- Exercise inputs -
□ □ □ □ □

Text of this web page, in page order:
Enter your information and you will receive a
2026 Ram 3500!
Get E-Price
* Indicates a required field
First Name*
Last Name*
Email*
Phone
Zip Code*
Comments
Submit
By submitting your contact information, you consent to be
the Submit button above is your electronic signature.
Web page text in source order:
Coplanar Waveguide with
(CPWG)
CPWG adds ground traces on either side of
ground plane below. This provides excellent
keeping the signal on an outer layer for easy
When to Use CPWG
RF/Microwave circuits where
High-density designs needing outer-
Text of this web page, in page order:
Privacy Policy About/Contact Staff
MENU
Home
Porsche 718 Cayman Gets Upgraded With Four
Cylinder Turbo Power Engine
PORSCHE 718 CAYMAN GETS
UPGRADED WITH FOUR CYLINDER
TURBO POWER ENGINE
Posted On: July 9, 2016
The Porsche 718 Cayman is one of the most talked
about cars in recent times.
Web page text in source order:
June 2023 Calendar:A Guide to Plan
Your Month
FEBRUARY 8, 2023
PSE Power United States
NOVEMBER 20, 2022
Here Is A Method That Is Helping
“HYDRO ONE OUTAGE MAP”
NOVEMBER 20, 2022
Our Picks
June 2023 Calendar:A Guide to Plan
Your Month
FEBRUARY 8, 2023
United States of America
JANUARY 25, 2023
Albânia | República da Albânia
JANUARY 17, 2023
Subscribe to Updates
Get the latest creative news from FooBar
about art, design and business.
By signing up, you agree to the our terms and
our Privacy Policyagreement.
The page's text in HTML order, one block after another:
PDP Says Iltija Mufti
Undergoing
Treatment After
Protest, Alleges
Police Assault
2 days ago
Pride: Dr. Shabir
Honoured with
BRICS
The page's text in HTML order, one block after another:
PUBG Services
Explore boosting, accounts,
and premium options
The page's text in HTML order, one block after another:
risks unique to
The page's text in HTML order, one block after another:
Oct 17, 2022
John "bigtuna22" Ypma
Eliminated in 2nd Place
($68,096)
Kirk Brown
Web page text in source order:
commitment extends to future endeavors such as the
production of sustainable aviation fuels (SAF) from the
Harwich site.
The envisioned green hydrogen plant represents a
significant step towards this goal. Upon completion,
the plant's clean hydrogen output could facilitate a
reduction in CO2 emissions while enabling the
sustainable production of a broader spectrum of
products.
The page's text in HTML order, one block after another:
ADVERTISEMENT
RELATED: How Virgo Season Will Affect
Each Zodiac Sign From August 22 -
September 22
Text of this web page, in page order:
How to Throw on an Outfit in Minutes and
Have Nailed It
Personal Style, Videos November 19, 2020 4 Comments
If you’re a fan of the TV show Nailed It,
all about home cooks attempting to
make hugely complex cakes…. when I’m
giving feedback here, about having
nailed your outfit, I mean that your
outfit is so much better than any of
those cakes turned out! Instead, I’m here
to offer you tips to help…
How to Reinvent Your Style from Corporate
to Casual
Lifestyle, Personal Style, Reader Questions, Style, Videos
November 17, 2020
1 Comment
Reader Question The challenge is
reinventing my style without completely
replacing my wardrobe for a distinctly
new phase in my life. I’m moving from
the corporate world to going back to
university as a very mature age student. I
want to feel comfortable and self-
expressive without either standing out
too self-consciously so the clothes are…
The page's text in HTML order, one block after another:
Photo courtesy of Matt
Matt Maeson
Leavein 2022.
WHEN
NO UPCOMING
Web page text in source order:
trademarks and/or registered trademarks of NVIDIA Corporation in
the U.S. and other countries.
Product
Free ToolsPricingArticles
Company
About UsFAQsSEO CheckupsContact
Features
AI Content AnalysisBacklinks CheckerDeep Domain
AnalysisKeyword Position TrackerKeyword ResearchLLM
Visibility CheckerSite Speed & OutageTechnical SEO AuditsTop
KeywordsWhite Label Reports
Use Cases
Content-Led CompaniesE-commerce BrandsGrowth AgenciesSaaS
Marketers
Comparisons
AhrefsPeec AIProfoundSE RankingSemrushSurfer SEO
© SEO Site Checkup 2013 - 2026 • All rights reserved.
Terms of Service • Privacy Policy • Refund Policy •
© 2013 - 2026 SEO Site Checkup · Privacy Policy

□ □ □ □ □

- Task directions -
Having read the records above, reproduce each one exactly.

- Written answer -
Text of this web page, in page order:
Enter your information and you will receive a
2026 Ram 3500!
Get E-Price
* Indicates a required field
First Name*
Last Name*
Email*
Phone
Zip Code*
Comments
Submit
By submitting your contact information, you consent to be
the Submit button above is your electronic signature.
Web page text in source order:
Coplanar Waveguide with
(CPWG)
CPWG adds ground traces on either side of
ground plane below. This provides excellent
keeping the signal on an outer layer for easy
When to Use CPWG
RF/Microwave circuits where
High-density designs needing outer-
Text of this web page, in page order:
Privacy Policy About/Contact Staff
MENU
Home
Porsche 718 Cayman Gets Upgraded With Four
Cylinder Turbo Power Engine
PORSCHE 718 CAYMAN GETS
UPGRADED WITH FOUR CYLINDER
TURBO POWER ENGINE
Posted On: July 9, 2016
The Porsche 718 Cayman is one of the most talked
about cars in recent times.
Web page text in source order:
June 2023 Calendar:A Guide to Plan
Your Month
FEBRUARY 8, 2023
PSE Power United States
NOVEMBER 20, 2022
Here Is A Method That Is Helping
“HYDRO ONE OUTAGE MAP”
NOVEMBER 20, 2022
Our Picks
June 2023 Calendar:A Guide to Plan
Your Month
FEBRUARY 8, 2023
United States of America
JANUARY 25, 2023
Albânia | República da Albânia
JANUARY 17, 2023
Subscribe to Updates
Get the latest creative news from FooBar
about art, design and business.
By signing up, you agree to the our terms and
our Privacy Policyagreement.
The page's text in HTML order, one block after another:
PDP Says Iltija Mufti
Undergoing
Treatment After
Protest, Alleges
Police Assault
2 days ago
Pride: Dr. Shabir
Honoured with
BRICS
The page's text in HTML order, one block after another:
PUBG Services
Explore boosting, accounts,
and premium options
The page's text in HTML order, one block after another:
risks unique to
The page's text in HTML order, one block after another:
Oct 17, 2022
John "bigtuna22" Ypma
Eliminated in 2nd Place
($68,096)
Kirk Brown
Web page text in source order:
commitment extends to future endeavors such as the
production of sustainable aviation fuels (SAF) from the
Harwich site.
The envisioned green hydrogen plant represents a
significant step towards this goal. Upon completion,
the plant's clean hydrogen output could facilitate a
reduction in CO2 emissions while enabling the
sustainable production of a broader spectrum of
products.
The page's text in HTML order, one block after another:
ADVERTISEMENT
RELATED: How Virgo Season Will Affect
Each Zodiac Sign From August 22 -
September 22
Text of this web page, in page order:
How to Throw on an Outfit in Minutes and
Have Nailed It
Personal Style, Videos November 19, 2020 4 Comments
If you’re a fan of the TV show Nailed It,
all about home cooks attempting to
make hugely complex cakes…. when I’m
giving feedback here, about having
nailed your outfit, I mean that your
outfit is so much better than any of
those cakes turned out! Instead, I’m here
to offer you tips to help…
How to Reinvent Your Style from Corporate
to Casual
Lifestyle, Personal Style, Reader Questions, Style, Videos
November 17, 2020
1 Comment
Reader Question The challenge is
reinventing my style without completely
replacing my wardrobe for a distinctly
new phase in my life. I’m moving from
the corporate world to going back to
university as a very mature age student. I
want to feel comfortable and self-
expressive without either standing out
too self-consciously so the clothes are…
The page's text in HTML order, one block after another:
Photo courtesy of Matt
Matt Maeson
Leavein 2022.
WHEN
NO UPCOMING
Web page text in source order:
trademarks and/or registered trademarks of NVIDIA Corporation in
the U.S. and other countries.
Product
Free ToolsPricingArticles
Company
About UsFAQsSEO CheckupsContact
Features
AI Content AnalysisBacklinks CheckerDeep Domain
AnalysisKeyword Position TrackerKeyword ResearchLLM
Visibility CheckerSite Speed & OutageTechnical SEO AuditsTop
KeywordsWhite Label Reports
Use Cases
Content-Led CompaniesE-commerce BrandsGrowth AgenciesSaaS
Marketers
Comparisons
AhrefsPeec AIProfoundSE RankingSemrushSurfer SEO
© SEO Site Checkup 2013 - 2026 • All rights reserved.
Terms of Service • Privacy Policy • Refund Policy •
© 2013 - 2026 SEO Site Checkup · Privacy Policy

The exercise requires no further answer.